Defining the functions: Euclidean distance, voting for a result (with and without probability)

In [2]:
def distance(instance1, instance2):
    instance1 = np.array(instance1) 
    instance2 = np.array(instance2)
    return np.linalg.norm(instance1 - instance2)

def get_neighbors(training_set, labels, test_instance, k, distance=distance):
    distances = []
    for index in range(len(training_set)):
        dist = distance(test_instance, training_set[index])
        distances.append((training_set[index], dist, labels[index]))
    distances.sort(key=lambda x: x[1])
    neighbors = distances[:k]
    return neighbors

def vote(neighbors):
    class_counter = Counter()
    for neighbor in neighbors:
        class_counter[neighbor[2]] += 1
    return class_counter.most_common(1)[0][0]

def vote_prob(neighbors):
    class_counter = Counter()
    for neighbor in neighbors:
        class_counter[neighbor[2]] += 1
    labels, votes = zip(*class_counter.most_common())
    winner = class_counter.most_common(1)[0][0]
    votes4winner = class_counter.most_common(1)[0][1]
    return winner, votes4winner/sum(votes)

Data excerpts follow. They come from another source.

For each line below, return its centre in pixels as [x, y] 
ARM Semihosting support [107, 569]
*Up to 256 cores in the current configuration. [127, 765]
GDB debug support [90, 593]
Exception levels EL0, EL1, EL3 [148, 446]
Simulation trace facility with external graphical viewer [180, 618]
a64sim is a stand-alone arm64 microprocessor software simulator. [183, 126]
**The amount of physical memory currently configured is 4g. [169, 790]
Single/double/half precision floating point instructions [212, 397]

Vote a result with the test data [4.8,2.5,5.3,2.4]

In [3]:
test_data = [4.8,2.5,5.3,2.4]

neighbors = get_neighbors(iris_data, iris_labels, test_data, 5, distance=distance)
vote(neighbors)

2

Vote a result with the test data [4.8,2.5,5.3,2.4], but now with probability

In [4]:
neighbors = get_neighbors(iris_data, iris_labels, test_data, 5, distance=distance)
vote_prob(neighbors)

(2, 1.0)

Alternative: Significantly shorter variant with greater use of the sklearn library (including normalization)

In [5]:
from sklearn.neighbors import KNeighborsClassifier
from sklearn.preprocessing import MinMaxScaler

X_train = iris_data
y_train = iris_labels
X_test = [test_data]

min_max_scaler = MinMaxScaler()
min_max_scaler.fit_transform(X_train)

X_train = min_max_scaler.transform(X_train)
X_test = min_max_scaler.transform(X_test)

classifier = KNeighborsClassifier(n_neighbors=5)
classifier.fit(X_train, y_train)

y_pred = classifier.predict(X_test)
y_pred

array([2])